# Information retrieval
The data is coming from TXT, CSV and JSON files that contain all tickers at a Stock Exchange. The observed exchanges are the NASDAQ, NYSE, AMEX, FSE, Bolsa de Madrid, London, Toronto, Tokyo.

In [39]:
import os
import json
import re
import csv
import requests
from bs4 import BeautifulSoup


headers1 = {'User-Agent': 'Mozilla/5.0 (Windows NT 10.0; Win64; x64) AppleWebKit/537.36 (KHTML, like Gecko) Chrome/71.0.3578.98 Safari/537.36'}
headers2 = {"User-Agent": "Mozilla/5.0 (Windows NT 10.0; Win64; x64) AppleWebKit/537.36 (KHTML, like Gecko) Chrome/70.0.3538.102 Safari/537.36 Edge/18.19582"}

### Data preprocessing: get the ticker data to download

In [32]:
# NASDAQ, NYSE, AMEX
for exchange in ['amex', 'nyse', 'nasdaq']:
    with open(f"data_ticker/{exchange}.json") as f:
        if exchange == 'amex':
            amex = json.load(f)
        elif exchange == 'nyse':
            nyse = json.load(f)
        elif exchange == 'nasdaq':
            nasdaq = json.load(f)

In [None]:
# Frankfurt Stock Exchange (FSE)
fse = []
with open("data_ticker/frankfurt.csv") as f:
    reader = csv.reader(f)
    # omit the header row
    next(reader)

    for row in reader:
        # access the string in the list and split the entries
        entry = row[0].split(';')
        try:
            # add ".de" otherwise it is not find on Yahoo Finance
            ticker = entry[1] + ".de"
            fse.append([entry[2], ticker])

        except IndexError as e:
            print(e, row)
            pass

In [19]:
# Bolsa de Madrid
madrid = []
with open("data_ticker/madrid.csv") as f:
    reader = csv.reader(f)
    next(reader)

    for row in reader:
        entry = row[0].split(';')
        try:
            ticker = entry[4][:-1] + ".mc"
            madrid.append([entry[0], ticker])

        except IndexError as e:
            print(e, row)
            pass

In [21]:
# London Stock Exchange (LSE)
lse = []
with open("data_ticker/london.csv") as f:
    reader = csv.reader(f)
    next(reader)

    for row in reader:
        entry = row[0].split(';')
        try:
            ticker = entry[4][:-1] + ".e"
            lse.append([entry[0], ticker])

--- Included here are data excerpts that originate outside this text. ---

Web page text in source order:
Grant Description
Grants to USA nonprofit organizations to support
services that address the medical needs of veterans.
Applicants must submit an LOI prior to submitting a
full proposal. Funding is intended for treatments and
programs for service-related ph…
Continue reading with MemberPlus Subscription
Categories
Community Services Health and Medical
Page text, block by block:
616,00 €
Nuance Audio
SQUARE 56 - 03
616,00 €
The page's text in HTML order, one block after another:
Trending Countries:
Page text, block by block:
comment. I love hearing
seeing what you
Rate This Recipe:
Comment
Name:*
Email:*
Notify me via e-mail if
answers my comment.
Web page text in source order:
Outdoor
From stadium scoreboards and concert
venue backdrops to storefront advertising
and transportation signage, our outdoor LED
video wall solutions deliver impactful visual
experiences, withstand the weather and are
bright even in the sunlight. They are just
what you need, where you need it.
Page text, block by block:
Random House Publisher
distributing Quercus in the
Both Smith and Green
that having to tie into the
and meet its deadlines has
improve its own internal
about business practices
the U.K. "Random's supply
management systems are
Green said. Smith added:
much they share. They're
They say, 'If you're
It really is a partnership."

        except IndexError as e:
            print(e, row)
            pass

In [25]:
# Toronto Stock Exchange (TSE)
toronto = []
with open("data_ticker/toronto_se.txt") as f:
    reader = csv.reader(f)
    # omit the first rows
    next(reader)
    for row in reader:
        try:
            entry = row[0].split("\t")
            ticker = entry[0]
            sep = ':'
            stripped = ticker.split(sep, maxsplit=1)[0]
            ticker = stripped + ".TO"
            toronto.append([entry[1], ticker])

        except IndexError as e:
            print(e, row)
            pass

In [27]:
# Tokyo Stock Exchange (TSE)
tokyo = []
with open("data_ticker/tokyo_se.csv") as f:
    reader = csv.reader(f)
    next(reader)
    for row in reader:
        try:
            ticker = row[0][3:] + ".T"
            tokyo.append([row[1], ticker])

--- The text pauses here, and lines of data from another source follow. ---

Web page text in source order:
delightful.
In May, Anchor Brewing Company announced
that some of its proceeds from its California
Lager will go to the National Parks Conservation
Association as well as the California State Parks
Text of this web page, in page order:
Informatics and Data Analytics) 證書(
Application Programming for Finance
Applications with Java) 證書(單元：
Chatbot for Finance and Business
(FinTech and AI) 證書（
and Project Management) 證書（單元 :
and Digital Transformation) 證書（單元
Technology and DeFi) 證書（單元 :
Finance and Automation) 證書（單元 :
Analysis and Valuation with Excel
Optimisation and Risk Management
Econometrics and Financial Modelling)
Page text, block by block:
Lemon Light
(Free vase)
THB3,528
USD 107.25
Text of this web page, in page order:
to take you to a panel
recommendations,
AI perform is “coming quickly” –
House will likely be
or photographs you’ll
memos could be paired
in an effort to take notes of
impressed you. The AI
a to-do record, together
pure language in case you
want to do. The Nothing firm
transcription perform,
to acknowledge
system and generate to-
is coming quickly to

        except IndexError as e:
            print(e, row)
            pass

## Download the ticker variables from Yahoo Finance

In [None]:
# amex, nyse, nasdaq, fse, madrid, lse, toronto, tokyo
tickers = amex
url = 'https://finance.yahoo.com/quote/{}/profile?p={}'
data = []
count = 1

for row in tickers:
    try:
        symbol = row[1]
        response = requests.get(url.format(symbol, symbol),headers=headers1)  # url profile website is scraped

        soup = BeautifulSoup(response.text, 'html.parser')
        pattern = re.compile(r'\s--\sData\s--\s')
        script_data = soup.find('script', text=pattern).contents[0]
        start = script_data.find("context")-2
        json_data = json.loads(script_data[start:-12])

        sector = json_data['context']['dispatcher']['stores']['QuoteSummaryStore']['assetProfile']['sector']
        description = json_data['context']['dispatcher']['stores']['QuoteSummaryStore']['assetProfile']['longBusinessSummary']

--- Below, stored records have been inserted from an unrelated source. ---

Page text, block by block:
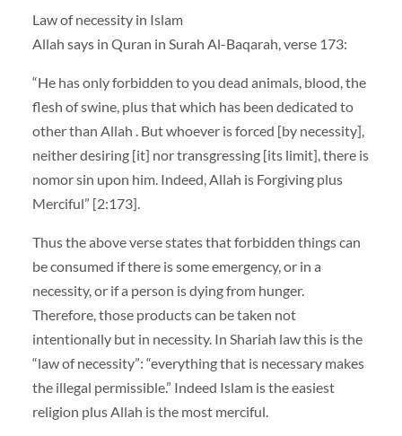
Law of necessity in Islam
Allah says in Quran in Surah Al-Baqarah, verse 173:
“He has only forbidden to you dead animals, blood, the
flesh of swine, plus that which has been dedicated to
other than Allah . But whoever is forced [by necessity],
neither desiring [it] nor transgressing [its limit], there is
nomor sin upon him. Indeed, Allah is Forgiving plus
Merciful” [2:173].
Thus the above verse states that forbidden things can
be consumed if there is some emergency, or in a
necessity, or if a person is dying from hunger.
Therefore, those products can be taken not
intentionally but in necessity. In Shariah law this is the
“law of necessity”: “everything that is necessary makes
the illegal permissible.” Indeed Islam is the easiest
religion plus Allah is the most merciful.
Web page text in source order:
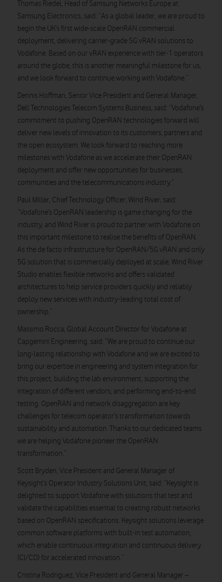
Thomas Riedel, Head of Samsung Networks Europe at
Samsung Electronics, said: “As a global leader, we are proud to
begin the UK’s first wide-scale OpenRAN commercial
deployment, delivering carrier-grade 5G vRAN solutions to
Vodafone. Based on our vRAN experience with tier-1 operators
around the globe, this is another meaningful milestone for us,
and we look forward to continue working with Vodafone.”
Dennis Hoffman, Senior Vice President and General Manager,
Dell Technologies Telecom Systems Business, said: “Vodafone’s
commitment to pushing OpenRAN technologies forward will
deliver new levels of innovation to its customers, partners and
the open ecosystem. We look forward to reaching more
milestones with Vodafone as we accelerate their OpenRAN
deployment and offer new opportunities for businesses,
communities and the telecommunications industry.”
Paul Miller, Chief Technology Officer, Wind River, said:
“Vodafone’s OpenRAN leadership is game changing for the
industry, and Wind River is proud to partner with Vodafone on
this important milestone to realise the benefits of OpenRAN.
As the de facto infrastructure for OpenRAN/5G vRAN and only
5G solution that is commercially deployed at scale, Wind River
Studio enables flexible networks and offers validated
architectures to help service providers quickly and reliably
deploy new services with industry-leading total cost of
ownership.”
Massimo Rocca, Global Account Director for Vodafone at
Capgemini Engineering, said: “We are proud to continue our
long-lasting relationship with Vodafone and we are excited to
bring our expertise in engineering and system integration for
this project, building the lab environment, supporting the
integration of different vendors, and performing end-to-end
testing. OpenRAN and network disaggregation are key
challenges for telecom operator’s transformation towards
sustainability and automation. Thanks to our dedicated teams
we are helping Vodafone pioneer the OpenRAN
transformation.”
Scott Bryden, Vice President and General Manager of
Keysight’s Operator Industry Solutions Unit, said: “Keysight is
delighted to support Vodafone with solutions that test and
validate the capabilities essential to creating robust networks
based on OpenRAN specifications. Keysight solutions leverage
common software platforms with built-in test automation,
which enable continuous integration and continuous delivery
(CI/CD) for accelerated innovation.”
Cristina Rodriguez, Vice President and General Manager –
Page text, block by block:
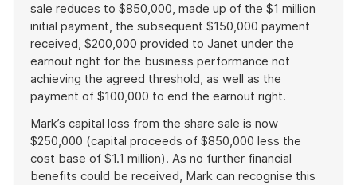
sale reduces to $850,000, made up of the $1 million
initial payment, the subsequent $150,000 payment
received, $200,000 provided to Janet under the
earnout right for the business performance not
achieving the agreed threshold, as well as the
payment of $100,000 to end the earnout right.
Mark’s capital loss from the share sale is now
$250,000 (capital proceeds of $850,000 less the
cost base of $1.1 million). As no further financial
benefits could be received, Mark can recognise this

        data.append({"name": row[0], "ticker": row[1], 'sector': sector,"description": description})
        print("added: ", row[0])
        count += 1

    except KeyError as e:
        print("not found: ", row[0])
        pass

print("Results:", len(tickers), "tickers" , count, "added and", len(tickers)-count, "not found")

# save the data list into a JSON file
with open(f'data/{tickers}.json', 'w') as f:
    json.dump(data, f)

## Validation of the downloaded data

In [None]:
with open ('data/tokyo.json', encoding='utf8') as file:
    data = json.load(file)

print(type(data))
data[0]

## Consolidate datasets

In [None]:
path_to_json = 'C:\\Users\\esse\\OneDrive\\Dokumente\\studium\\semester2\\NLP\\project\\data\\'

final_list = []

for file_name in [file for file in os.listdir(path_to_json) if file.endswith('.json')]:
    print(file_name)
    with open(path_to_json + file_name) as json_file:
        data = json.load(json_file)
        for i in data:
            final_list.append(i)

print(len(final_list))

In [None]:
with open('data/data_complete.json', 'w') as f:
    json.dump(final_list, f)